Il Papa lo ripete spesso: «tra una Chiesa accidentata che esce per strada, e una Chiesa ammalata di autoreferenzialità, non ho dubbi nel preferire la prima». E tra le strade per cui oggi i cristiani devono uscire, che non scegliamo noi e sono «quelle dove la gente vive», «ci sono anche quelle digitali, affollate di umanità, spesso ferita: uomini e donne che cercano una salvezza o una speranza. Anche grazie alla rete il messaggio cristiano può viaggiare “fino ai confini della terra” (At 1,8). Aprire le porte delle chiese significa anche aprirle nell’ambiente digitale, sia perché la gente entri, in qualunque condizione di vita essa si trovi, sia perché il Vangelo possa varcare le soglie del tempio e uscire incontro a tutti». Anche i social network, da Facebook a Twitter, «sono oggi uno dei luoghi in cui vivere questa vocazione a riscoprire la bellezza della fede, la bellezza dell’incontro con Cristo. Anche nel contesto della comunicazione serve una Chiesa che riesca a portare calore, ad accendere il cuore».

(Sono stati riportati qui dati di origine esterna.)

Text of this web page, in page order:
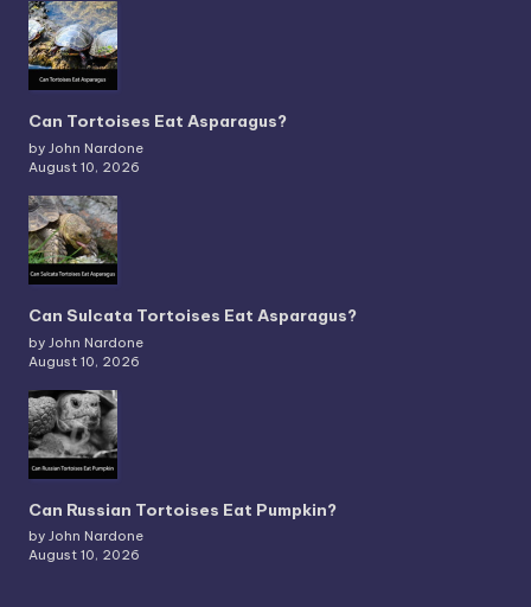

Non si tratta, spiega il Pontefice, di saturare la rete con un «bombardamento di messaggi religiosi», ma di avvicinare gli altri, come scriveva un anno fa Benedetto XVI – citato ora da Papa Francesco – nel suo ultimo messaggio per la Giornata Mondiale delle Comunicazioni Sociali, «attraverso la disponibilità a coinvolgersi pazientemente e con rispetto nelle loro domande e nei loro dubbi, nel cammino di ricerca della verità e del senso dell’esistenza umana».

La sfida, commenta Francesco, «richiede profondità, attenzione alla vita, sensibilità spirituale». «La nostra luminosità non provenga da trucchi o effetti speciali, ma dal nostro farci prossimo di chi incontriamo ferito lungo il cammino, con amore, con tenerezza». «Non abbiate timore di farvi cittadini dell’ambiente digitale», conclude il Papa. «La rivoluzione dei mezzi di comunicazione e dell’informazione è una grande e appassionante sfida, che richiede energie fresche e un’immaginazione nuova per trasmettere agli altri la bellezza di Dio».